= Hans-Jörg Fecht =

German scientist

Hans-Jörg Fecht is Chaired Professor at the University of Ulm, Germany in the departments of Engineering and Computer Science. He is also an Office Director of the EUREKA Cluster Metallurgy Europe in the Same university, and a member of the European Academy of Sciences and Arts. He has published over 450 scientific publications, directed numerous national, European, and international research initiatives.

== Education ==
Fecht was born on 8 March 1957 in Germany. He Graduated in Materials Science at the University of Saarbrucken in 1981, followed by his Ph.D. in Materials Science at the same university supervised by Prof. H. Gleiter.

== Research and career ==
Fecht's research interests include non-crystalline and Nanocrystalline materials, non-conventional semiconductors, interface engineering, nanoengineering, electrical engineering materials characterization Optimization of functional materials and layer architectures & micro-structural, electrical, chemical, mechanical, and tri-bological properties. He researched on the Development of high-performance microelectronics, micro-systems, Nano-structure formation on the surface of railway tracks, and sensor materials that are also resistant to harsh environmental conditions, sensors based on magneto-resistance (AG master), Photovoltaic Nanotechnology (AG Mr.) Nanoparticles with magnetic properties (AG Mr).

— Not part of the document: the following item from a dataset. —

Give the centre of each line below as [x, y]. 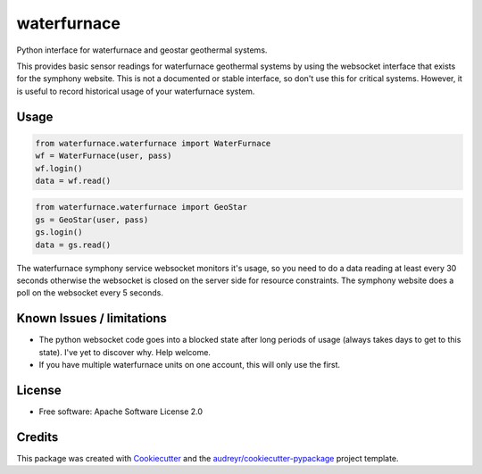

Fecht is presently a Chaired Professor of Engineering and Computer Science at the University of Ulm, Germany. Before obtaining his current role, he was a Post-Doctoral Research Associate in the University of Wisconsin–Madison, USA in the Department of Materials Science and Engineering and Senior Research Associate at the California Institute of Technology, Pasadena, USA in the Same Department.

== Books ==

- Nanoscience and Nanotechnology: Advances and Developments in Nano-sized Materials.
- Nano–Architectured and Nanostructured Materials: Fabrication, Control and Properties.
- The Nano–Micro Interface: Bridging the Micro and Nano Worlds.
- Carbon-based Nanomaterials and Hybrids: Synthesis, Properties, and Commercial.

== Publications ==
- Nanocrystalline metals prepared by high-energy ball milling.
- Structural and thermodynamic properties of heavily mechanically deformed Ru and AlRu.
- The mechanism of formation of nanostructure and dissolution of cementite in a pearlitic steel during high pressure torsion.
- Containerless processing in the study of metallic melts and their solidification.
- Entropy and enthalpy catastrophe as a stability limit for crystalline material.